March 7, 2020 at 8:22 pm #9339david pooleParticipant
The Salmon of Wisdom or An Bradan Feasa
I have composed the following story using a variety of different sources and rewritten parts of it in order to make the story flow. I found significant differences within different variations of the story; each version tells this story in a different way. I have tried to bring all of the different variations together in a way which makes sense. I don’t know whether this version of the story is accurate to what it should be; I am mainly trying to tell a story, not to write an essay with this piece.
The story of Fionn Mac Cumhaill (mac, son of) and the salmon comes from a 12th-century manuscript called The Boyhood Deeds Of Fionn, part of the Fenian Cycle of Irish mythology. Fionn was the leader of a heroic band of warriors and hunters called the Fianna. His story has certain similarities to that of Cúchulainn. These include the warrior/hero story of gaining a name, acquiring a magical weapon and spending time with a mentor. Fionn’s last name means “seer, scholar, sage or poet”, hence his title, “Finn the Seer”. Fionn encounters several mentors during his early career. The poet Finneces shows remarkable generosity and restraint in this story, considering that he had sought the salmon himself for seven years.
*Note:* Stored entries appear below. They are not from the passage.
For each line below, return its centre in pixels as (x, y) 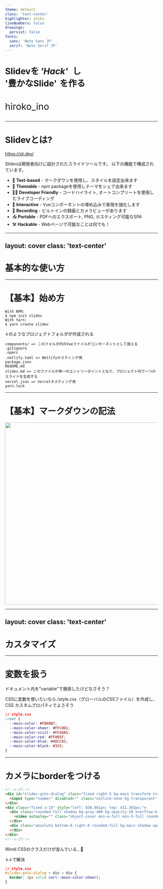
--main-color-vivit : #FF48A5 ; (40, 732)
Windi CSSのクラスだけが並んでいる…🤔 (44, 849)
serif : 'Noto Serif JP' (33, 46)
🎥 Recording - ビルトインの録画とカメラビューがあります (69, 210)
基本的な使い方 (35, 268)
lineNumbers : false (25, 23)
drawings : (15, 28)
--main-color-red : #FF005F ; (38, 737)
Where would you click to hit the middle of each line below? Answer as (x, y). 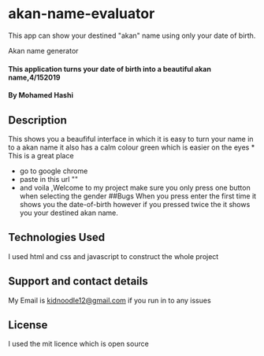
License (28, 325)
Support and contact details (78, 282)
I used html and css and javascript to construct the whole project (113, 256)
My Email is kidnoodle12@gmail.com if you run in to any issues (110, 300)
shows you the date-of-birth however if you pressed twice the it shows (135, 204)
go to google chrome (54, 171)
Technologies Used (56, 237)
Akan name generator (43, 50)
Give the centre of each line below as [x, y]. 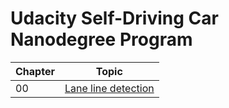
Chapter [35, 71]
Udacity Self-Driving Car [114, 18]
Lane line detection [109, 88]
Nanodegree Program [101, 39]
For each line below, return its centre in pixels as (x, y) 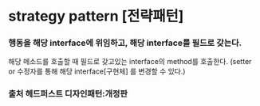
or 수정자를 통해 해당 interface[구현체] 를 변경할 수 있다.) (97, 71)
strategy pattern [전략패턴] (96, 16)
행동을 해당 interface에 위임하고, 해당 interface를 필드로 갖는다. (125, 43)
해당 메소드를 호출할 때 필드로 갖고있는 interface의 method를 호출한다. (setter (130, 62)
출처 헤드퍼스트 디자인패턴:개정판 (68, 94)
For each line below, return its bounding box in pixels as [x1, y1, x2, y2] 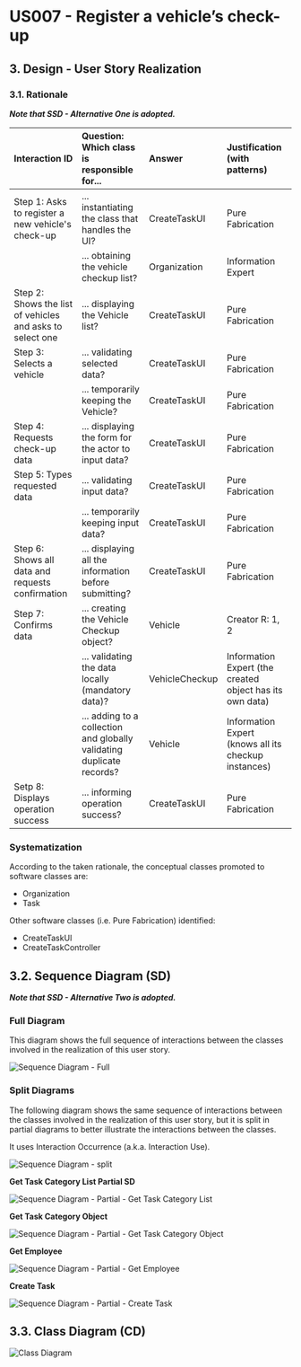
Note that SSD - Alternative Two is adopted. [9, 992, 176, 1002]
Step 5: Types [13, 468, 73, 481]
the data [82, 661, 116, 674]
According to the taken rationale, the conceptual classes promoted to [9, 861, 265, 872]
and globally [82, 732, 133, 745]
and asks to [13, 320, 63, 332]
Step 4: [13, 419, 45, 432]
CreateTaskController [21, 942, 101, 953]
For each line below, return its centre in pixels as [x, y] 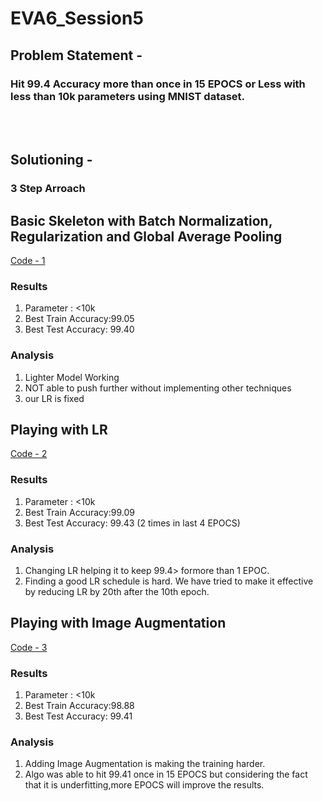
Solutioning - [51, 160]
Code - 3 [29, 647]
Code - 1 [28, 260]
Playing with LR [59, 429]
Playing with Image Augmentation [118, 623]
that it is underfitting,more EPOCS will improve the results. [144, 785]
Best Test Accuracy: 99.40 [79, 329]
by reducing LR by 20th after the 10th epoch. [117, 591]
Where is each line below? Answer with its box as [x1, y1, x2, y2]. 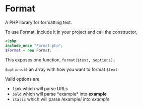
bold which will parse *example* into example [12, 91, 107, 97]
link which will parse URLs [12, 85, 68, 92]
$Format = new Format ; [5, 48, 52, 53]
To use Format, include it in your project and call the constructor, [5, 29, 138, 35]
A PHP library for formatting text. [5, 19, 72, 25]
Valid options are [5, 76, 40, 82]
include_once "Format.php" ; [5, 43, 64, 48]
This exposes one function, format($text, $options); [5, 56, 116, 62]
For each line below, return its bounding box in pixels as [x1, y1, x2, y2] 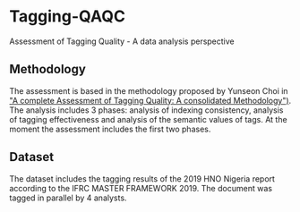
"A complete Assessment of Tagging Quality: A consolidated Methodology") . [9, 95, 292, 106]
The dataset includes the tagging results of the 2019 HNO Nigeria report [9, 173, 276, 184]
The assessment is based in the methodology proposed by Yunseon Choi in [9, 85, 288, 96]
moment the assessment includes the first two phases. [9, 123, 211, 134]
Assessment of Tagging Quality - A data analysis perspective [9, 36, 235, 47]
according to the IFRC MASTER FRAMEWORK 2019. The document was [9, 182, 273, 193]
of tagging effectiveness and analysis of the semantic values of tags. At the [9, 114, 288, 124]
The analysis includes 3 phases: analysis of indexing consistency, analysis [9, 105, 284, 115]
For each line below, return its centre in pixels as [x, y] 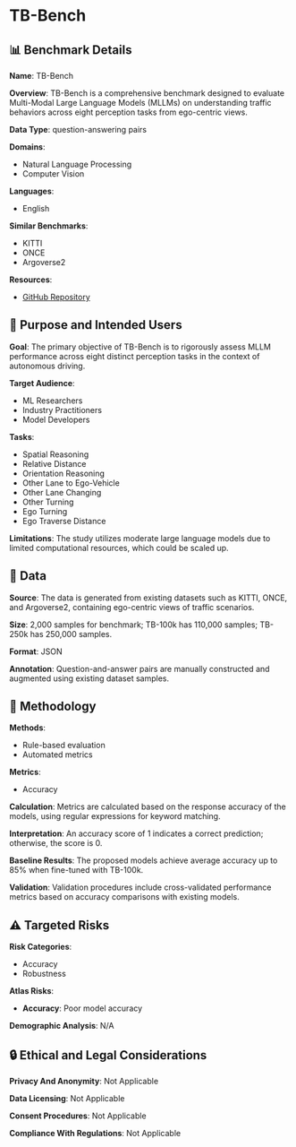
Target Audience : [42, 383]
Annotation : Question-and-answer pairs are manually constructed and [140, 668]
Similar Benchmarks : [49, 226]
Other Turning [48, 502]
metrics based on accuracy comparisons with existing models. [124, 897]
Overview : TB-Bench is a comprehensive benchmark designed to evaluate [147, 93]
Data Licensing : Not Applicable [67, 1099]
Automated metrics [58, 755]
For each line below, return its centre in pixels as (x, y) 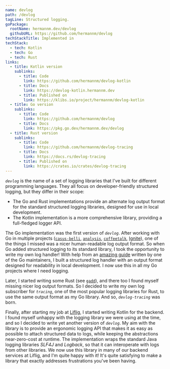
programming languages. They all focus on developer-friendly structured (82, 186)
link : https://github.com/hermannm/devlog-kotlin (77, 81)
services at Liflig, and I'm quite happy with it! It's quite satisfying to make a (83, 355)
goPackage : (17, 24)
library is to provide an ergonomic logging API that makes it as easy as (79, 328)
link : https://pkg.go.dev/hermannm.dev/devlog (74, 128)
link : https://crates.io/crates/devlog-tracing (75, 166)
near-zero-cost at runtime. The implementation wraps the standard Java (81, 339)
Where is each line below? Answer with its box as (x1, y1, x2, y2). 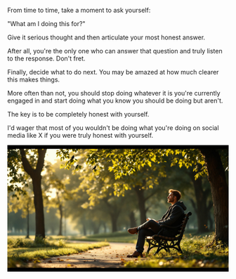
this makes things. (7, 75, 60, 84)
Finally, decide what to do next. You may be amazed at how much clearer (7, 68, 219, 76)
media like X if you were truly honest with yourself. (7, 131, 154, 139)
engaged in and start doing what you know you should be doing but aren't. (7, 96, 223, 105)
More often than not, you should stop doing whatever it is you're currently (7, 89, 221, 97)
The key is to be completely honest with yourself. (7, 110, 150, 118)
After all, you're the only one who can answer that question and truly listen (7, 47, 223, 55)
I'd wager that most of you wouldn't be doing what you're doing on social (7, 124, 219, 132)
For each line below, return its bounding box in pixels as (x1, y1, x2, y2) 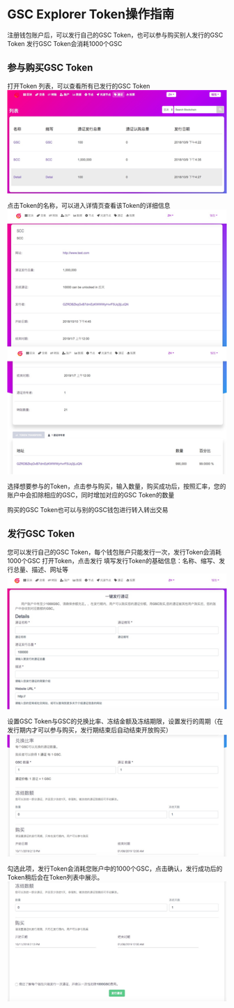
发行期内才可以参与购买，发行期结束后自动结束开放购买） (7, 725, 172, 734)
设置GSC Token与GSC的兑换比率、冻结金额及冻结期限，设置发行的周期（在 (7, 716, 224, 725)
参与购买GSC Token (7, 62, 93, 74)
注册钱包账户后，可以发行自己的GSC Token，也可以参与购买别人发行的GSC (7, 31, 224, 39)
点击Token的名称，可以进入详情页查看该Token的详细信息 (7, 202, 171, 210)
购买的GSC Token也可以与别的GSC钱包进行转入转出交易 (7, 505, 169, 513)
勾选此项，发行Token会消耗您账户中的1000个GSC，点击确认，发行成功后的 (7, 864, 223, 873)
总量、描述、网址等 (13, 565, 68, 573)
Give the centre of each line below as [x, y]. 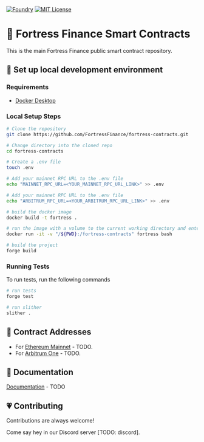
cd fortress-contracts [35, 151]
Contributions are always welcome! [50, 421]
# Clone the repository [36, 129]
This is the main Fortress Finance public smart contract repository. [89, 50]
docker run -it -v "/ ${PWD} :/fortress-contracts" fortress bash [89, 234]
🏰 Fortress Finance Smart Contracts [98, 34]
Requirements [28, 87]
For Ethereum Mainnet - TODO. [54, 347]
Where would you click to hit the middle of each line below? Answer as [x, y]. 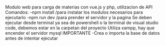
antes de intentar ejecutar [32, 38]
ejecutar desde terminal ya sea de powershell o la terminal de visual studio [82, 23]
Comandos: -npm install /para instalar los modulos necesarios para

The first people in Ireland were Both, his daughter Caesar, her husband Fintan mac Bóchra (The Wise), Ladhra and some fifty virgins. One day Ladhra left the family behind, then Both died leaving Fintan with Ceasair and the fifty women. This was all too much for Fintan so he left too. Grief caused Ceasair to fall into a deep melancholy and so she died. Not long after this a great flood occurred. Fintan mac Bochra became a salmon and so survived.
When the waters finally receded Fintan swam up to the Boyne River from the sea, finding a deep pool in which he could recover, the Well of Segais or Tobar Segais. Around this pool grew nine hazel trees with nine nuts filled with all the knowledge of the world. The seasons passed and autumn came. The nuts of wisdom matured and fell into the pool where Fintan was swimming. He devoured each nut as it entered the pool and so gained all of their wisdom. Because of this he became known as An Bradán Feasa or Bradán an Eolais, the Salmon of Knowledge.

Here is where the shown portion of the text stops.